___ Available data

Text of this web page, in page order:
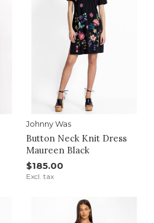
Johnny Was
Button Neck Knit Dress
Maureen Black
$185.00
Excl. tax
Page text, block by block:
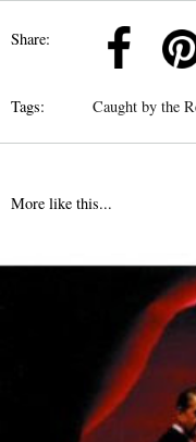
Share:
Tags: Caught by the
More like this...
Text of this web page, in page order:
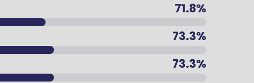
71.8%
73.3%
73.3%
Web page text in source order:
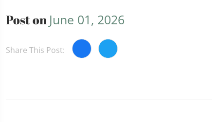
Post onJune 01, 2026
Share This Post:

______

__Task description__. With the images omitted, retype the records above exactly.

__The answer__.
Text of this web page, in page order:
Johnny Was
Button Neck Knit Dress
Maureen Black
$185.00
Excl. tax
Page text, block by block:
Share:
Tags: Caught by the
More like this...
Text of this web page, in page order:
71.8%
73.3%
73.3%
Web page text in source order:
Post onJune 01, 2026
Share This Post:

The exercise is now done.